調査は、廃炉作業中の福島第1原発を含めた17の商用原発が立地する34自治体(13道県、21市町村)と、避難計画などが求められる30キロ圏内の121自治体(8府県、113市町村)の計155自治体の首長と議会を対象に9~11月に実施。首長には再稼働の是非や自治体の関与のあり方、電力会社との安全協定の締結状況などを尋ねた。議会には再稼働に関する意見書の採択について聞いた。首長は福島県飯舘村、福井県池田町を除く153自治体、議会は飯舘村を除く154自治体から回答を得た。
現在は主に立地自治体に事実上認められている再稼働の同意権や立ち入り調査権について、周辺自治体にも拡大する必要性に対する首長の回答は、必要56▽一部必要7▽必要ない24▽分からない1▽その他60▽無回答5--となった。「必要」「一部必要」とした63自治体のうち60が周辺自治体。これら60自治体のうち、16自治体が再稼働に反対する考えを示した。
一方、福井県など10の立地自治体が「必要ない」と答え、周辺自治体との温度差が浮き彫りとなった。ただし、立地自治体の中でも、福島第1原発事故に見舞われた福島県大熊町が「ひとたび事故が起これば影響は広範囲に及ぶ」として、周辺自治体の同意権を「必要」と答えたほか、日本原子力発電東海第2原発を抱える茨城県東海村も「一部必要」と回答した。
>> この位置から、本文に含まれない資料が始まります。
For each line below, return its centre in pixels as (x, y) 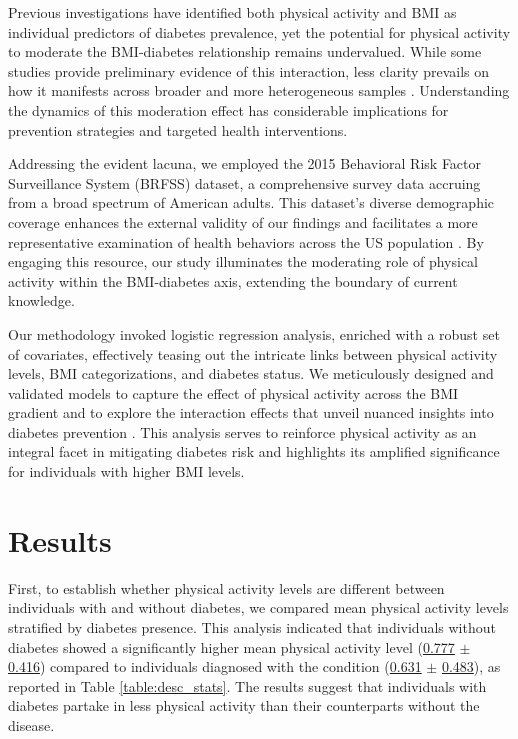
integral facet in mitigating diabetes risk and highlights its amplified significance (254, 451)
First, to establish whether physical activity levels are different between (226, 587)
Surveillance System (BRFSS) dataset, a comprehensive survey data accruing (244, 182)
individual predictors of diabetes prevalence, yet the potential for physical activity (259, 31)
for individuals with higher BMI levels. (126, 471)
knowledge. (41, 300)
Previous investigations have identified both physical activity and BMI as (232, 12)
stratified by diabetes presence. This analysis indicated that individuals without (252, 626)
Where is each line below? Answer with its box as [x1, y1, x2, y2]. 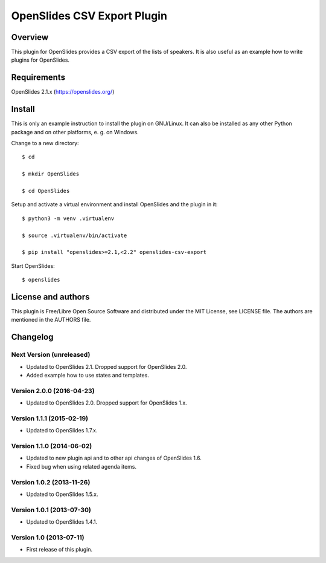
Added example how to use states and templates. [26, 371, 149, 379]
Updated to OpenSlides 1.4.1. [26, 518, 98, 526]
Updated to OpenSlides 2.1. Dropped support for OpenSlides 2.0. [26, 363, 187, 370]
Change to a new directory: [11, 140, 79, 147]
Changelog [11, 332, 54, 342]
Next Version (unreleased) [11, 351, 91, 359]
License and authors [11, 291, 90, 302]
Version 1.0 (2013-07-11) [11, 533, 85, 541]
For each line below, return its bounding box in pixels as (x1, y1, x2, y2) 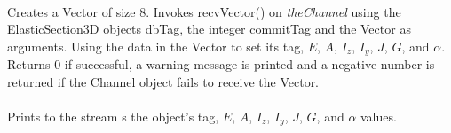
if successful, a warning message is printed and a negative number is (64, 55, 435, 74)
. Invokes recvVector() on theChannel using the (146, 2, 401, 20)
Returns (7, 55, 51, 74)
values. (360, 107, 397, 126)
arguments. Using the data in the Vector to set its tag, (7, 36, 305, 55)
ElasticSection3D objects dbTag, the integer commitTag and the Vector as (7, 20, 411, 38)
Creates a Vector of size (7, 2, 136, 20)
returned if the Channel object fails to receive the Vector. (7, 72, 320, 90)
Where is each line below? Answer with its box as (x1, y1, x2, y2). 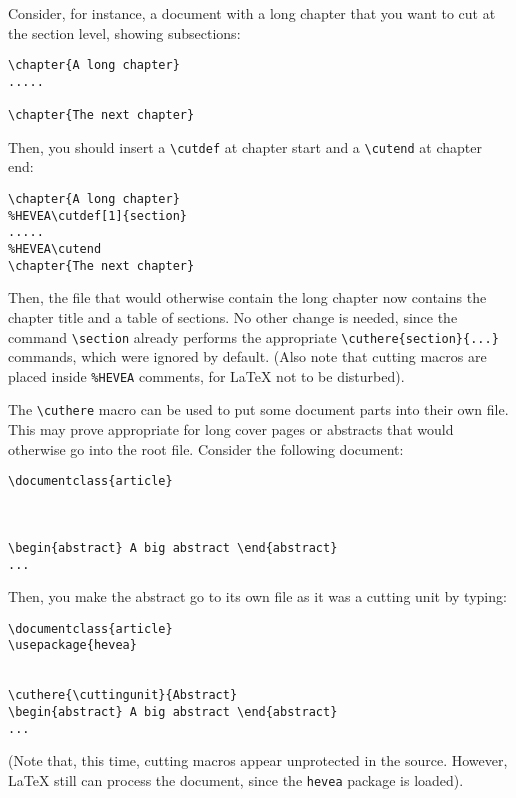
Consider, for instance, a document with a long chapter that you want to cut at (8, 3, 496, 23)
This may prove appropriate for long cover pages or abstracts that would (8, 419, 454, 440)
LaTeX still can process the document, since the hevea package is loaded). (8, 770, 464, 790)
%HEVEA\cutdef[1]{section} (8, 208, 187, 223)
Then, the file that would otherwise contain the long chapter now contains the (8, 287, 487, 308)
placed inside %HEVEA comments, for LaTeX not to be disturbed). (8, 365, 405, 386)
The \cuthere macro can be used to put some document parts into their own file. (8, 399, 509, 420)
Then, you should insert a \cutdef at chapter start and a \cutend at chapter (8, 136, 482, 157)
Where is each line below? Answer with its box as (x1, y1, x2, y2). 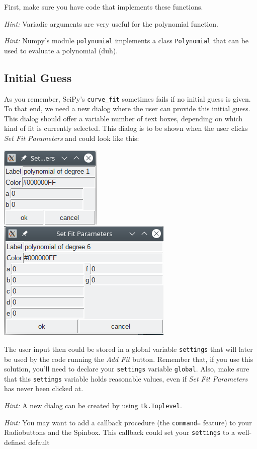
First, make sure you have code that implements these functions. (4, 2, 203, 12)
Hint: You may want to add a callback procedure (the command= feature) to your (4, 417, 252, 427)
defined (4, 436, 26, 447)
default (28, 436, 50, 447)
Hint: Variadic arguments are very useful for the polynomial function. (4, 18, 218, 29)
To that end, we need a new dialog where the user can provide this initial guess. (4, 103, 250, 114)
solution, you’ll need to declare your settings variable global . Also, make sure (4, 363, 249, 374)
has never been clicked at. (4, 383, 83, 394)
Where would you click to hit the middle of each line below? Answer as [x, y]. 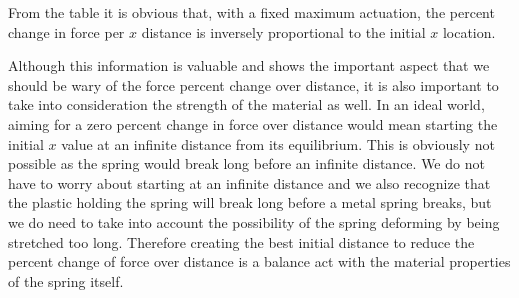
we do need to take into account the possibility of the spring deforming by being [254, 221]
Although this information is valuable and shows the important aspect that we [249, 65]
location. [469, 31]
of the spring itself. [66, 280]
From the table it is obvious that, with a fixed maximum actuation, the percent [251, 12]
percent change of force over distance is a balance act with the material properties [259, 261]
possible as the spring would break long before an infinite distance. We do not [246, 163]
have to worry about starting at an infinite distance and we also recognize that [249, 182]
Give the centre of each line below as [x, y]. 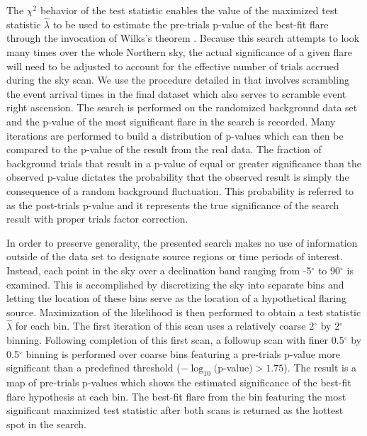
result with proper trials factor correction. [97, 219]
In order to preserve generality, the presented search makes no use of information [182, 242]
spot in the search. [46, 424]
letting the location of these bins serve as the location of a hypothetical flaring [176, 298]
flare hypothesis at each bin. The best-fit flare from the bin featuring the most [176, 396]
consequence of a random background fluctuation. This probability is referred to [180, 190]
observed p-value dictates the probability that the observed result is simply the [178, 177]
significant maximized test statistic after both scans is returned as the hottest [175, 410]
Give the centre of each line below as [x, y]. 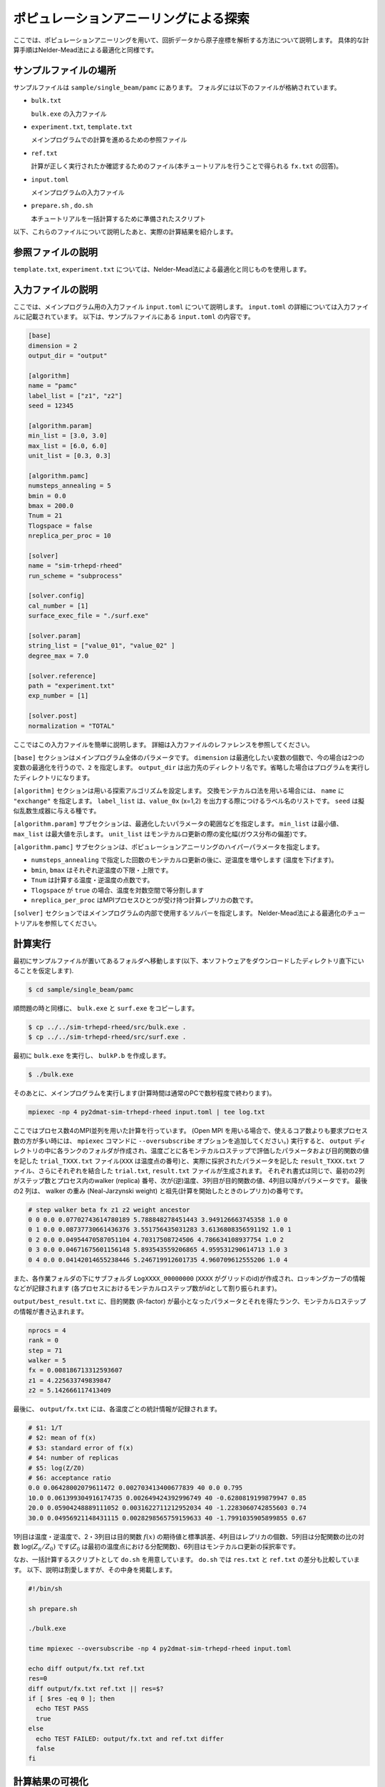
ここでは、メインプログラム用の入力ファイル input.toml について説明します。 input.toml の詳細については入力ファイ [191, 307]
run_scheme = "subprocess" [75, 576]
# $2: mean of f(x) [62, 1438]
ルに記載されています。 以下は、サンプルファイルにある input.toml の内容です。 [134, 317]
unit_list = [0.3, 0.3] [70, 456]
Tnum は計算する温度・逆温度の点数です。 [92, 880]
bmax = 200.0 [51, 505]
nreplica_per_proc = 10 [70, 536]
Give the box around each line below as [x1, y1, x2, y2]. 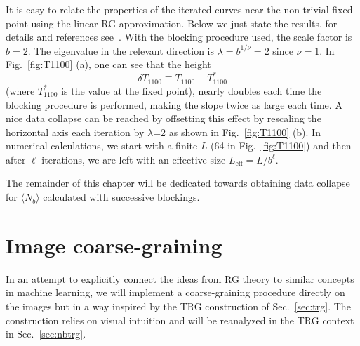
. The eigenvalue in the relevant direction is [27, 43, 215, 58]
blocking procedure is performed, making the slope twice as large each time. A [6, 97, 342, 112]
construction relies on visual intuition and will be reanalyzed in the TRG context [6, 312, 354, 327]
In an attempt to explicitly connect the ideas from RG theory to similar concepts [6, 271, 354, 286]
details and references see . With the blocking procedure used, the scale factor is [6, 29, 352, 44]
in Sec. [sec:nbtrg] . [6, 326, 86, 341]
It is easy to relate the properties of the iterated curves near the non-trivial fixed [6, 2, 353, 16]
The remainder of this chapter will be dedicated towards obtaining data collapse [6, 175, 350, 190]
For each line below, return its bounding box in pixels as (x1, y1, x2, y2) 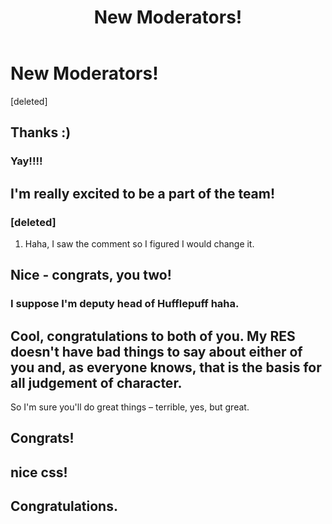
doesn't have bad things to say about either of (10, 343, 303, 360)
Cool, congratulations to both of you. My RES (10, 327, 296, 345)
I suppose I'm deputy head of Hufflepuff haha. (10, 297, 240, 311)
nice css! (10, 464, 68, 481)
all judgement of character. (10, 374, 183, 391)
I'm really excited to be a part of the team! (10, 185, 276, 202)
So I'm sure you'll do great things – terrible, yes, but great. (10, 401, 250, 413)
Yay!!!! (10, 154, 43, 168)
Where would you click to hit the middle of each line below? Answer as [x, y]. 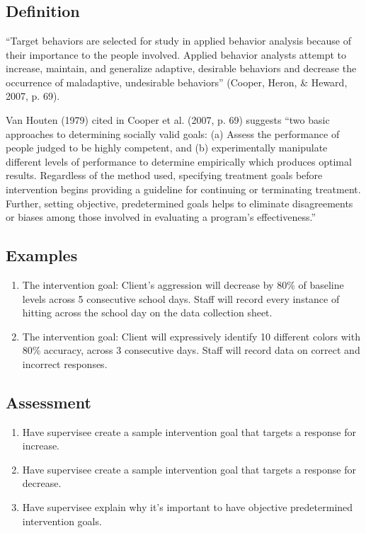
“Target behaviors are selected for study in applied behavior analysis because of [178, 40]
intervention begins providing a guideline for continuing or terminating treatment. [183, 189]
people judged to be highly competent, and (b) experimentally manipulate [167, 148]
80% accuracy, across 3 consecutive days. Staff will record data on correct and [191, 350]
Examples [42, 255]
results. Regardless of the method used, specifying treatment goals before [164, 175]
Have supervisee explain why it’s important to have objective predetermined [188, 507]
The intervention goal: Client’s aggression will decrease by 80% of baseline [183, 284]
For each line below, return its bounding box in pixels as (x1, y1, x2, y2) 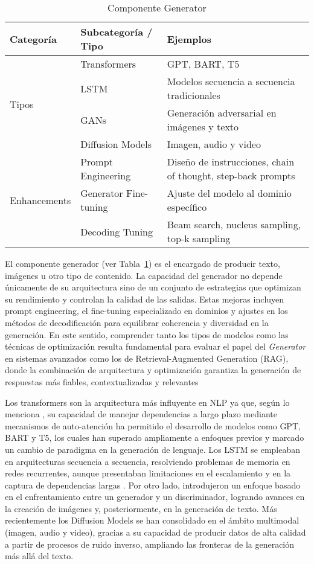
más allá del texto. (5, 550, 74, 562)
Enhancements (10, 193, 71, 207)
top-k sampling (167, 231, 231, 245)
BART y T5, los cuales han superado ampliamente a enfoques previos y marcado (5, 431, 304, 444)
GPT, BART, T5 (167, 57, 240, 71)
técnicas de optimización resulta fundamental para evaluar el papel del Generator (5, 340, 306, 353)
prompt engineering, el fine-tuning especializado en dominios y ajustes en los (5, 304, 288, 317)
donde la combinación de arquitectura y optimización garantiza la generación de (5, 364, 301, 376)
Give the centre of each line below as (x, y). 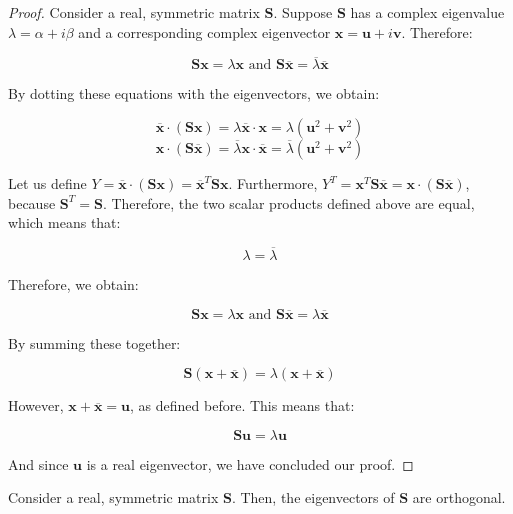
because (32, 202)
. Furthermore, (273, 183)
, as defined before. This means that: (242, 405)
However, (36, 405)
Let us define (47, 183)
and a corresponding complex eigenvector (204, 31)
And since (38, 463)
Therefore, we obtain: (73, 284)
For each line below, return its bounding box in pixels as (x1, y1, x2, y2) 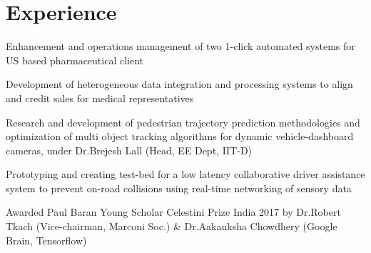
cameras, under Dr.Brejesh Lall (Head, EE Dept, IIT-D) (6, 142, 253, 157)
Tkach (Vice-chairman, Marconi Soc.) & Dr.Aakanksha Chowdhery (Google (6, 219, 337, 234)
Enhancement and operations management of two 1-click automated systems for (6, 39, 355, 54)
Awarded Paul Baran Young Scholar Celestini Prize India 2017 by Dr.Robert (6, 204, 341, 219)
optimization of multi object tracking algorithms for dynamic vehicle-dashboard (6, 129, 354, 144)
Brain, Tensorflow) (6, 232, 87, 247)
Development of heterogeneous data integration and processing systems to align (6, 76, 353, 91)
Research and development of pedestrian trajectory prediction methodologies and (6, 114, 360, 129)
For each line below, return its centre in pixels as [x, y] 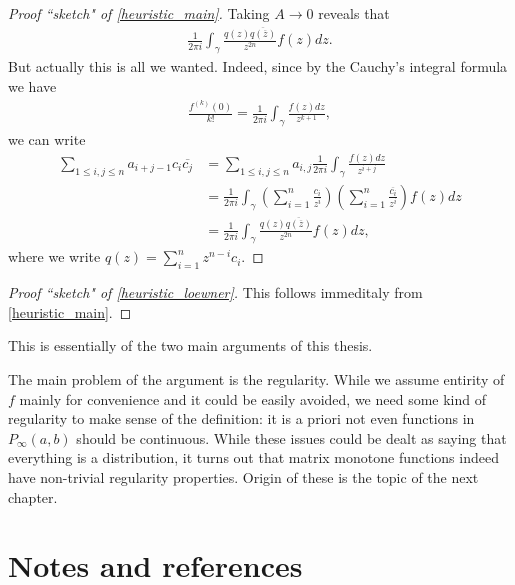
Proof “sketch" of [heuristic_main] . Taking [139, 13]
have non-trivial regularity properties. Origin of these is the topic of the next [243, 477]
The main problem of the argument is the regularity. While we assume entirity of [256, 379]
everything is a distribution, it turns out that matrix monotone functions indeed [253, 457]
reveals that [354, 13]
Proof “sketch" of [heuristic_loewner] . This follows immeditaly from [215, 292]
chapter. [33, 496]
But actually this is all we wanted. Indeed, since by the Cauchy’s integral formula [258, 66]
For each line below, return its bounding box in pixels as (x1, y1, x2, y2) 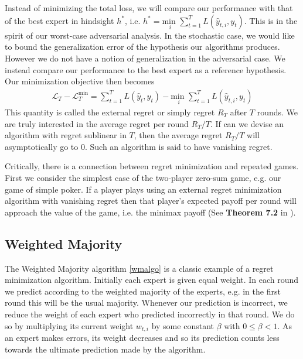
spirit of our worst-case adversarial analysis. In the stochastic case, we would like (5, 29, 295, 41)
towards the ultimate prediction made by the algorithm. (5, 343, 206, 355)
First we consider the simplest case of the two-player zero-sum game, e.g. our (5, 172, 281, 183)
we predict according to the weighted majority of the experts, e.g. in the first (5, 285, 281, 297)
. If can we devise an (210, 117, 284, 129)
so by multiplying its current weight (5, 319, 134, 331)
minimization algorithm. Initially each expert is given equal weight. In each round (5, 273, 299, 286)
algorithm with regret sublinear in (5, 129, 127, 141)

議会では、12の周辺自治体が再稼働の際に立地自治体並みの権限を求める意見書を採択していた。このうち6自治体は再稼働反対や、慎重な対応を求める意見書も採択した。【鳥井真平、岡田英、高橋一隆】
【ことば】原発再稼働に対する自治体の権限
自治体が原発再稼働に関与する権限を定めた法律はない。ただ、電力各社は立地する道県や市町村と安全協定を結び、設備の新増設や改造、廃炉について事前了解を得るよう努めてきた。立地自治体の同意がないまま運転を再開した事例はなく、原発再稼働の事実上の要件となっている。